Recent papers related to spiking neurons and LLMs
In this article we briefly discuss some recent spiking neuron models that combine LLMs or large language models and spiking neurons.
BrainGPT (2024)
SNN-based 100M+ parameter LLM; dual-model architecture with ANN-to-SNN conversion and STDP fine-tuning.
Achieved 100% parity with ANN model on language tasks, with ~33% less energy and 66% faster training convergence than baseline. Demonstrates lossless conversion of a Transformer to spiking form.
BrainTransformers-3B (2024)
3-billion parameter Transformer implemented with spiking neurons (spike-based MatMul, Softmax, SiLU, etc).
Matched performance of similar-sized ANN LLMs on benchmarks (63% MMLU, etc.) while operating in a spike-efficient manner. Opens the door to neuromorphic large-language models for NLP.
SpikeLLM (2024)
Spiking-driven quantization for LLMs (applied to LLaMA-2); uses integrate-and-fire neurons to identify important channels and prune/quantize others.
Optimized LLM inference: Reduced perplexity by 25% and improved accuracy >3% in a 4-bit quantized LLaMA-7B model. Enables large models to run with lower precision and energy via bio-inspired quantization.
SpikeGPT (2023)
Fully spiking generative language model; replaces Transformer attention with a spiking RNN (RWKV) architecture, trained on text.

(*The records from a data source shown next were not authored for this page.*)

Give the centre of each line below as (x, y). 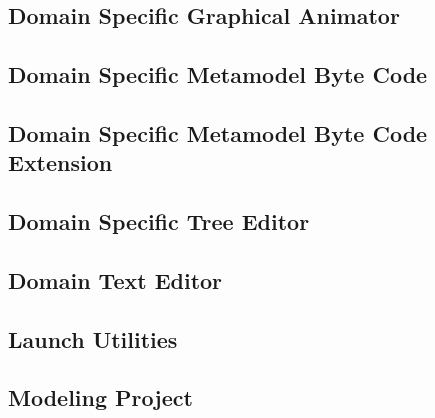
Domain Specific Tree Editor (159, 221)
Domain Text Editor (115, 279)
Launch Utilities (93, 338)
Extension (60, 162)
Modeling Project (100, 397)
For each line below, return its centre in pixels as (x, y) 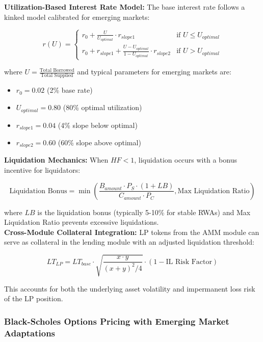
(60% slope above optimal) (99, 142)
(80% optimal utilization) (102, 107)
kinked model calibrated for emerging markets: (77, 17)
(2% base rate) (70, 90)
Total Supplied (57, 76)
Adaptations (30, 333)
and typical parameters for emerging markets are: (154, 72)
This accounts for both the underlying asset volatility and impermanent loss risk (130, 288)
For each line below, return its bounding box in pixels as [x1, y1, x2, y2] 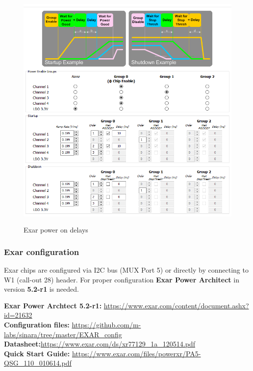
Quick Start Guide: [4, 348, 70, 358]
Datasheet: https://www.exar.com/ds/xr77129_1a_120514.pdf [4, 339, 195, 349]
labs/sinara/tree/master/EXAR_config [4, 329, 122, 339]
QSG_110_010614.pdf [4, 358, 72, 368]
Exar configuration [4, 245, 79, 257]
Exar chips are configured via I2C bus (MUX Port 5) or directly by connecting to [4, 265, 249, 275]
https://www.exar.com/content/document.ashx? [103, 300, 249, 310]
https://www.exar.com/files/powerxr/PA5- [72, 348, 201, 358]
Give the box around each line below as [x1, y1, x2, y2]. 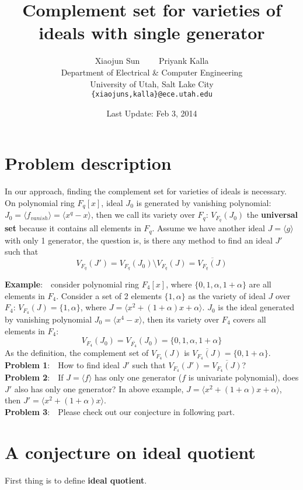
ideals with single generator [39, 20, 265, 44]
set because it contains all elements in [5, 222, 141, 234]
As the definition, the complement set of [5, 347, 149, 359]
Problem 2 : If [5, 371, 64, 383]
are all [249, 277, 271, 290]
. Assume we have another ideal [152, 222, 265, 234]
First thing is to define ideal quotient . [5, 474, 147, 486]
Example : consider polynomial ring [5, 277, 140, 290]

First demonstration of a spiking LLM that can handle language generation (Enwik8, WikiText) with purely spiking dynamics. Validated that SNNs can perform autoregressive text generation.
SpikeBERT (2023)
Spiking version of BERT for language understanding; Transformer-based SNN trained via two-stage distillation from a pretrained BERT.

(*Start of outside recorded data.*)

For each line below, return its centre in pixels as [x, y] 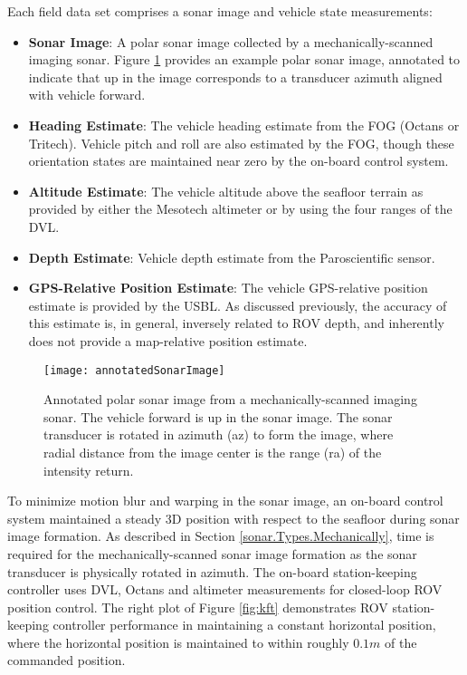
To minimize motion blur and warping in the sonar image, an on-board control [225, 501]
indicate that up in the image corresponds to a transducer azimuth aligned [235, 77]
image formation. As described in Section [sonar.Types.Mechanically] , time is [221, 536]
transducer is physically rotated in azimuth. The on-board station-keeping [212, 571]
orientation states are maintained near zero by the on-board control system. [238, 161]
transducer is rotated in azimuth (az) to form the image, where [219, 434]
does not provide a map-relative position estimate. [168, 340]
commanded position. [67, 660]

Achieved near-ANN performance on NLP tasks (sentiment classification, NLI) using an SNN. Showed that knowledge from a large Transformer can be transferred to a spiking network, greatly closing the accuracy gap.
Meta-SpikeFormer (2024)
Generalized spiking Vision Transformer architecture with spike-based self-attention; tested on vision tasks (ImageNet, COCO detection, etc.).
Reached 80.0% top-1 ImageNet accuracy (SNN record) and outperformed all prior CNN-based SNNs. First spiking model to support classification, detection, and segmentation in one network, guiding next-gen neuromorphic chip designs
Neuro-LIFT (2025)
LLM + SNN hybrid framework for drone navigation; LLM parses human commands, SNN with event-camera handles vision and control.

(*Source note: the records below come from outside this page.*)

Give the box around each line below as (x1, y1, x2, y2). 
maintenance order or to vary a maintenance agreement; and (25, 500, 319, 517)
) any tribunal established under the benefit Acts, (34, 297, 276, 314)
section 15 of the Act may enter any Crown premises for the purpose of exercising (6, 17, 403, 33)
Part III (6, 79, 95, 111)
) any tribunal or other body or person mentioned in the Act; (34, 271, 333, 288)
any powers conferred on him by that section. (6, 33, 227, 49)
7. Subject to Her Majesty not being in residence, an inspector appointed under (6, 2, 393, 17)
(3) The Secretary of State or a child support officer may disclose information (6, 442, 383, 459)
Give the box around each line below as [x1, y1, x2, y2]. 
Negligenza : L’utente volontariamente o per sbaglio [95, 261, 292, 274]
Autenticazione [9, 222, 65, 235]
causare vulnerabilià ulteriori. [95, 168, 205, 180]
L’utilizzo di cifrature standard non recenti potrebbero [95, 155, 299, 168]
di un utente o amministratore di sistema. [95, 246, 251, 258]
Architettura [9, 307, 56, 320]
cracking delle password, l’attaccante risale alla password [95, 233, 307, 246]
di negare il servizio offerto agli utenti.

Demonstrated real-time autonomous flight through obstacles via natural language instructions.The spiking vision module enabled low-latency response, achieving tasks impossible for frame-based vision in the power budget.
Loihi RL Controller (2023)
Spiking neural network policy trained with reinforcement learning and deployed on Loihi 2 neuromorphic chip to control a robot arm.
Achieved ~100× lower energy than equivalent CPU control, with on-par latency and precision in a force-control task. Validates the efficiency of neuromorphic hardware for real-world robotic control, highlighting SNN advantages in embodied agents.
ChatGPT-Generated SNN Design (2024)
Using a large language model (ChatGPT) to automate neuromorphic design (natural language to Verilog for spiking circuits).
Showcased that LLMs can aid hardware design by generating synthesizable HDL code for SNNs. Marks an initial step towards AI-assisted development of spiking neural hardware and architectures.